▶ Action item:
Word for word, reproduce the records that follow.

---- Listed entries

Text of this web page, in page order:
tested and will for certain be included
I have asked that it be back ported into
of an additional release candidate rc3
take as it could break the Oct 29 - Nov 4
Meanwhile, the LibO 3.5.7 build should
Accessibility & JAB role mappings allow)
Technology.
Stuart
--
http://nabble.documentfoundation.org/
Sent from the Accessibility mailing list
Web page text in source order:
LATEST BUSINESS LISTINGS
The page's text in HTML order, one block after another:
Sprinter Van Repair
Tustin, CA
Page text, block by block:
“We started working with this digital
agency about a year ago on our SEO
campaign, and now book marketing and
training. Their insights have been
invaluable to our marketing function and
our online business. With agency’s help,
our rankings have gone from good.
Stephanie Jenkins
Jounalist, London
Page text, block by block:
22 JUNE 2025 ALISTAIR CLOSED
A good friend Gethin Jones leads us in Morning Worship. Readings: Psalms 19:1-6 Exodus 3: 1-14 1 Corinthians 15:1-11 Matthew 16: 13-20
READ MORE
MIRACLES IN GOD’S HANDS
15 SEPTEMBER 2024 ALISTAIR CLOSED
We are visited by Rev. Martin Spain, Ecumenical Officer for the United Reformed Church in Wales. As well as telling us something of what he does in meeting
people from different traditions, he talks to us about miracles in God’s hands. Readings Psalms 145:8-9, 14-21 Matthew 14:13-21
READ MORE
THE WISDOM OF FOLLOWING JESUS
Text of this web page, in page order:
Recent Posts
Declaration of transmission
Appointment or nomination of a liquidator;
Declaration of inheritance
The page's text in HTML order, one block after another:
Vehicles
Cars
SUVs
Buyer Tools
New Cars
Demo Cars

--------

▶ Reply:
Text of this web page, in page order:
tested and will for certain be included
I have asked that it be back ported into
of an additional release candidate rc3
take as it could break the Oct 29 - Nov 4
Meanwhile, the LibO 3.5.7 build should
Accessibility & JAB role mappings allow)
Technology.
Stuart
--
http://nabble.documentfoundation.org/
Sent from the Accessibility mailing list
Web page text in source order:
LATEST BUSINESS LISTINGS
The page's text in HTML order, one block after another:
Sprinter Van Repair
Tustin, CA
Page text, block by block:
“We started working with this digital
agency about a year ago on our SEO
campaign, and now book marketing and
training. Their insights have been
invaluable to our marketing function and
our online business. With agency’s help,
our rankings have gone from good.
Stephanie Jenkins
Jounalist, London
Page text, block by block:
22 JUNE 2025 ALISTAIR CLOSED
A good friend Gethin Jones leads us in Morning Worship. Readings: Psalms 19:1-6 Exodus 3: 1-14 1 Corinthians 15:1-11 Matthew 16: 13-20
READ MORE
MIRACLES IN GOD’S HANDS
15 SEPTEMBER 2024 ALISTAIR CLOSED
We are visited by Rev. Martin Spain, Ecumenical Officer for the United Reformed Church in Wales. As well as telling us something of what he does in meeting
people from different traditions, he talks to us about miracles in God’s hands. Readings Psalms 145:8-9, 14-21 Matthew 14:13-21
READ MORE
THE WISDOM OF FOLLOWING JESUS
Text of this web page, in page order:
Recent Posts
Declaration of transmission
Appointment or nomination of a liquidator;
Declaration of inheritance
The page's text in HTML order, one block after another:
Vehicles
Cars
SUVs
Buyer Tools
New Cars
Demo Cars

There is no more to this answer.